The system will be released on SourceForge in December 2004, and many of the limitations described here will be addressed from then on. There is also a possibility to use the tool for other uses - for the prototyping of requirements analysis, or (with another tool, Xedit), for generic online update capabilities of databases.

Next up is Martha Anderson from the Library of Congress. The LoC is involved largely in thematic Web collection approaches and holds some 15 TB of data here (since the U.S. Web is probably too large to be archived effectively - other than through whole-of-Web snapshots - otherwise). In particular, it is important to archive at-risk 'born digital' content, that is, material which are not otherwise available. Factors affecting the collection of thematic resources are the interlinked character of the Web (so it is important to evaluate the thematic focus of materials), intellectual property issues (permission must usually be sought, and tracked as a form of metadata, and strong tools are needed for this), institutional resources (tools must be user-friendly for non-technical staff), and the mission scope of the LoC (which has a legislative mandate to serve the American people and works with a research emphasis).
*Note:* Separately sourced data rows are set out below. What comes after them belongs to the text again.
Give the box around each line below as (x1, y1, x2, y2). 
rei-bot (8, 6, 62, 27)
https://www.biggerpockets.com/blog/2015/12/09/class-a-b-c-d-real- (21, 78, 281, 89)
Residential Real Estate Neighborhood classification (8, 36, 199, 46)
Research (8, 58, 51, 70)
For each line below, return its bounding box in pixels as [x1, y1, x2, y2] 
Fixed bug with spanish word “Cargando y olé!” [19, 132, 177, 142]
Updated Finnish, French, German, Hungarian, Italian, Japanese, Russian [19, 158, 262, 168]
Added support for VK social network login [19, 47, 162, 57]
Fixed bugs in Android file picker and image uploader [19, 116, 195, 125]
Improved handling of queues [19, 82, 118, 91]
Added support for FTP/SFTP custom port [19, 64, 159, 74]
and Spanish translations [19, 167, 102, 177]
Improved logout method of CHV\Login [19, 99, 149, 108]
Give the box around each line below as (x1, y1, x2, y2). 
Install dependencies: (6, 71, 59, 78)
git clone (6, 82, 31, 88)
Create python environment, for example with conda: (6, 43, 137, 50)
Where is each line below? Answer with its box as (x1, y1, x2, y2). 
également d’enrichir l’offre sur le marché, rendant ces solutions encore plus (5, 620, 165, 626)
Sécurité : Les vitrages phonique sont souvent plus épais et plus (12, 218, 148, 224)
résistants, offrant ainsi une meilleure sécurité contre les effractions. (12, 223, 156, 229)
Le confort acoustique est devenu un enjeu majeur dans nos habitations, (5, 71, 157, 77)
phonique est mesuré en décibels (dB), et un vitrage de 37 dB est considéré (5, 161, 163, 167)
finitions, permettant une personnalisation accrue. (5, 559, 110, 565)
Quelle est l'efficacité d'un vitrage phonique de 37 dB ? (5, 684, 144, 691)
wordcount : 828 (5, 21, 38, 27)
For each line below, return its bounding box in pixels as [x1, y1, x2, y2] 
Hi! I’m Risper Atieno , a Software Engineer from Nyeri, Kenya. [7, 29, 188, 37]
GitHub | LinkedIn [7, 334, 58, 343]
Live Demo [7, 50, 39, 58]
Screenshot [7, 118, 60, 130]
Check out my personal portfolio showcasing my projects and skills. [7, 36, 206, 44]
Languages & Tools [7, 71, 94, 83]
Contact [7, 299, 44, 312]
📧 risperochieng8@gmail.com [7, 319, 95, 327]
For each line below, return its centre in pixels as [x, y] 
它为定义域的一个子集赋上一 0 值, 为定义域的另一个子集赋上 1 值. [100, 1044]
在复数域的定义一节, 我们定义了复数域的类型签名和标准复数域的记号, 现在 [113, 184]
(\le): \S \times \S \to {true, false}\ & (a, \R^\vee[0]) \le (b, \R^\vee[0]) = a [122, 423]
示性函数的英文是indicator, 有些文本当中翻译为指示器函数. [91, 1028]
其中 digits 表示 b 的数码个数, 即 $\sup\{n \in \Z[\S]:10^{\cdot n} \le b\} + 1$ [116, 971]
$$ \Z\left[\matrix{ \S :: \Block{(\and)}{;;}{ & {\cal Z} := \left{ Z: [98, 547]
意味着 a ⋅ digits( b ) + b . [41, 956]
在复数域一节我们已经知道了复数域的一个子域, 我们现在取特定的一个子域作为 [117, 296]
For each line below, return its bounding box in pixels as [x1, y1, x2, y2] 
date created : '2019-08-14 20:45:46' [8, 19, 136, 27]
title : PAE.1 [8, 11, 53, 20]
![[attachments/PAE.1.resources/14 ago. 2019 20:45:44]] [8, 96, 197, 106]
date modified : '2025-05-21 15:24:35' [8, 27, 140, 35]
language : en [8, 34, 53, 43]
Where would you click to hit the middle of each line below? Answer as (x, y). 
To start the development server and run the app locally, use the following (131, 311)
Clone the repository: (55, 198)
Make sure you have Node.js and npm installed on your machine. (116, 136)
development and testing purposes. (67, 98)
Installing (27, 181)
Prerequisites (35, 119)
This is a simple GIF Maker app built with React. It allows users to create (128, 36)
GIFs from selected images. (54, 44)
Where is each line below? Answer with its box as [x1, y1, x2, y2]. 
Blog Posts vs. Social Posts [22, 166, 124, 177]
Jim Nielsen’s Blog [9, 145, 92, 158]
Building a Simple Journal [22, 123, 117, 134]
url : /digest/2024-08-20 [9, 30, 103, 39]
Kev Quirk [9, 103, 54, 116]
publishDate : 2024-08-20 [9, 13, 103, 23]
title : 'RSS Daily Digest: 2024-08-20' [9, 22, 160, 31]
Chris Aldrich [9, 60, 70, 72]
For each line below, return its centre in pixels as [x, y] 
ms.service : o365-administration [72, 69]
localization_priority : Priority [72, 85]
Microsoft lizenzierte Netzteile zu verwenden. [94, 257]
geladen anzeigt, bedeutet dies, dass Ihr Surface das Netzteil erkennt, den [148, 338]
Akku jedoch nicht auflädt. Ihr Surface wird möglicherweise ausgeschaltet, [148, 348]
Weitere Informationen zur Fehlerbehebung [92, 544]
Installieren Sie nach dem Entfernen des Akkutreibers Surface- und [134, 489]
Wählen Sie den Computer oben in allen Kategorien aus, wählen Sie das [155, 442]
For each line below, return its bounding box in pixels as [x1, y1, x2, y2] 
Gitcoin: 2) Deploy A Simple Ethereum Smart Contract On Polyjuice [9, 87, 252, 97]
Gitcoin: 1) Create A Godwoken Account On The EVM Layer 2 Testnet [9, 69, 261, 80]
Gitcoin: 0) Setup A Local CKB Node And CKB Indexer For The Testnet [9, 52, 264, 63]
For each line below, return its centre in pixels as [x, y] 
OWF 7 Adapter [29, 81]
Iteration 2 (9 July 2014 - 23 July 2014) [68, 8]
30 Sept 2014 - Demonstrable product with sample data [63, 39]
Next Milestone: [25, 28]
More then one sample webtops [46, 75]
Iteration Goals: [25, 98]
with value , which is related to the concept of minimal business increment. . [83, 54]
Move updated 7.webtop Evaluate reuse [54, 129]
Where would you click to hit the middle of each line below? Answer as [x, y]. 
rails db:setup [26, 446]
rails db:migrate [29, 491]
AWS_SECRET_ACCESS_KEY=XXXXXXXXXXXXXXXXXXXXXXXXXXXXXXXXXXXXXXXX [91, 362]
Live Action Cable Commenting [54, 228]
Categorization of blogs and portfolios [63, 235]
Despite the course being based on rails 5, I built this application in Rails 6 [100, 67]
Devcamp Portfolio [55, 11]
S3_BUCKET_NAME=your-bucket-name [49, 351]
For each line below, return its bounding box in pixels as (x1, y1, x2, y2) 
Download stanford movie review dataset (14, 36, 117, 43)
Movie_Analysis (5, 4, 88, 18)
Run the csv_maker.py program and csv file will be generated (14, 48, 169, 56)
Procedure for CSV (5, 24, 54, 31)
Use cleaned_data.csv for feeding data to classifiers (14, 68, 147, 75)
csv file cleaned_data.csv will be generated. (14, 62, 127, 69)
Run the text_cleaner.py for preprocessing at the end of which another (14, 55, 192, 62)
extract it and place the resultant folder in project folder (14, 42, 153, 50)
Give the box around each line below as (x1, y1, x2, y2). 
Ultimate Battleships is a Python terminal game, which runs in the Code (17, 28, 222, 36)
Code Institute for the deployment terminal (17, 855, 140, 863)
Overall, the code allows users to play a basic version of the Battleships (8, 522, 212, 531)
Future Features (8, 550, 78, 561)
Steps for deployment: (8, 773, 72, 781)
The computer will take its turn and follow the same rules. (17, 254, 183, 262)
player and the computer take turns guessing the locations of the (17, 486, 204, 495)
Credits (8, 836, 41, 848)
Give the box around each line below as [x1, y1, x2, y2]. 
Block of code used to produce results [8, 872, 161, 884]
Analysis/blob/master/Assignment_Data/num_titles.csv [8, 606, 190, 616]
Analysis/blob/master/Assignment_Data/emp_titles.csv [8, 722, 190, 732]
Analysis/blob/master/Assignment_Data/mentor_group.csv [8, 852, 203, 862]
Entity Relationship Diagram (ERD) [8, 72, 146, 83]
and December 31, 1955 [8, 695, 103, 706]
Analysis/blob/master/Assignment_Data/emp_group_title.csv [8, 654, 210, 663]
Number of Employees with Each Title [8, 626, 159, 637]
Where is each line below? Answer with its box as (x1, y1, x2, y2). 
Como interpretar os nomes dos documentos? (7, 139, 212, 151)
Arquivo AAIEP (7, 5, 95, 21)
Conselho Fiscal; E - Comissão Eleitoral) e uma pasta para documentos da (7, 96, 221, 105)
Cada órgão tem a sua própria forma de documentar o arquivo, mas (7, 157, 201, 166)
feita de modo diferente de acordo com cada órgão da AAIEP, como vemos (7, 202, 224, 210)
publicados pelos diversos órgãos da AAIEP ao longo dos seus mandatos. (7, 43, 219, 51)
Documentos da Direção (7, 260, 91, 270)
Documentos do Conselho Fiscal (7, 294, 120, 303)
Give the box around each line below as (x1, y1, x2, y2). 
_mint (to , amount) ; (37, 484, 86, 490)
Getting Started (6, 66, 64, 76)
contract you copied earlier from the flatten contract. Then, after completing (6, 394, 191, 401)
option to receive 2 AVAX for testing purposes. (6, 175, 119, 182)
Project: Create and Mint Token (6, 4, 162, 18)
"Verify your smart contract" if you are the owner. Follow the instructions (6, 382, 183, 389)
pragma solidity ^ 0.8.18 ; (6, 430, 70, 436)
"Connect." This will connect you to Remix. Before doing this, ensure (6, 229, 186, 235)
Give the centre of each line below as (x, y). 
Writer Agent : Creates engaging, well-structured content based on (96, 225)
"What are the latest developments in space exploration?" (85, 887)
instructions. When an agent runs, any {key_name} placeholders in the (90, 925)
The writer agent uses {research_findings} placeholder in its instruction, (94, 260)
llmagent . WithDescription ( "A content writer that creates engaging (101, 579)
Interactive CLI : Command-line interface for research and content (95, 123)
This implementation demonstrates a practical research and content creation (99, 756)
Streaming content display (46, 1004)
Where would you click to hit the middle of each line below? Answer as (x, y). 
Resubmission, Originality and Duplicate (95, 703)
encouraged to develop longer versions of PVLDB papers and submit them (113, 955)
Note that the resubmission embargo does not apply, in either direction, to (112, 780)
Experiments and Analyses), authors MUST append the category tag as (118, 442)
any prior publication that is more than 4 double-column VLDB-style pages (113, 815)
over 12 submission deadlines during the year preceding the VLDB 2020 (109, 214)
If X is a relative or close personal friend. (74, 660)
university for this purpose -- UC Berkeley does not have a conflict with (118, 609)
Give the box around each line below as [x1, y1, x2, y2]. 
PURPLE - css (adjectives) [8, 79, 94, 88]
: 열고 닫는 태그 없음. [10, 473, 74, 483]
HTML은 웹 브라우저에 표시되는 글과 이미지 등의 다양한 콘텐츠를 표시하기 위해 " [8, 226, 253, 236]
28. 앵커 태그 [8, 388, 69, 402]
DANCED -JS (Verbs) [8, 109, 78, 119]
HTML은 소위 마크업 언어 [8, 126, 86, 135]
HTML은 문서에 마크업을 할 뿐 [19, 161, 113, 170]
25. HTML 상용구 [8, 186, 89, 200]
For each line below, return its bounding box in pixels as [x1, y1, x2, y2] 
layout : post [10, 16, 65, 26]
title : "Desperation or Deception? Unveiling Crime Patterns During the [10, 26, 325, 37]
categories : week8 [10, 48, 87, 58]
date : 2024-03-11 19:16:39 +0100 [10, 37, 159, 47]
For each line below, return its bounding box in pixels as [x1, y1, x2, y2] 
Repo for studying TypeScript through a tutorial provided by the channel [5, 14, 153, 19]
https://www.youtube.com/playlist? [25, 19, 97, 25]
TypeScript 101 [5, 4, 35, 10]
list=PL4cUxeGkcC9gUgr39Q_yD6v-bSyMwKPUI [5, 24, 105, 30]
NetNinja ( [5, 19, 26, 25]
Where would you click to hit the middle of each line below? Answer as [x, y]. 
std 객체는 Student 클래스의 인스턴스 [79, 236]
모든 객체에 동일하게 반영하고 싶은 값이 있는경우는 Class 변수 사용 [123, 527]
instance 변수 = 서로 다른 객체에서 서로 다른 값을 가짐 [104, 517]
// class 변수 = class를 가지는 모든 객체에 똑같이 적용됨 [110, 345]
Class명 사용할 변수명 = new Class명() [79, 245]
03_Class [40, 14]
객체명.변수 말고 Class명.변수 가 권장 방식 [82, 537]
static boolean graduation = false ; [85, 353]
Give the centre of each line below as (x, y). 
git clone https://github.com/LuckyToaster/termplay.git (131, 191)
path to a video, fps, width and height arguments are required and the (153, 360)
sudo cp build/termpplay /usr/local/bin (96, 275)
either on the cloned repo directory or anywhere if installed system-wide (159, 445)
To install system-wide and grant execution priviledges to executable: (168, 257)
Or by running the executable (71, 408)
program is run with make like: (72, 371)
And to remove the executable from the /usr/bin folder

Themes selected by LoC collection are defined by events (elections, Olympics), topics and subjects (health care, terrorism etc., which are identified in collaboration with the Congressional Research Service), regions and domains (.gov sites, state-based content), genres (such as e-journals and blogs), or organisations (non-profit advocacy groups, online publishers). The Web collection process is a lengthy and complicated one: moving through collection planning, legal review, selection, notification and permissions, technical review (including an estimation of the size of the impending crawl), crawling and quality assurance, storing and managing, cataloguing (some libraries do this before beginning the crawl), interface development, and access. The average collection process begins with a theme or event, and usually does not include commercial sites such as CNN etc. The seeding point is usually a list of some 200 URLs which are crawled under contract by the Internet Archive; this yields around 1 TB of data per month.

The challenges here are questions of IP law and regulations, whether crawling should be contracted out or be done in house, the development of batch tools in each phase of the workflow, tools for the identification and selection of content, and the scoping of theme selections (through checklists or other tools which would be used by experts). the LoC has now begun a topic-based content case study identify how recommending officers made their content recommendations. This focussed on some 300 pages on health care, and some 600 pages on Osama bin Laden, and permission had to be sought for every single resource (except .gov sites); this often turned out to be a very complex and non-obvious process. 42 sites on health care, 76 sites on Osama bin Laden were initially recommended, and 132 staff hours dedicated to the activity of permission-seeking - there is an early in-house Web Harvesting Leaderboard tool called Minerva which was developed for this process, but much more is yet to be done (including further clarification on IP requirements).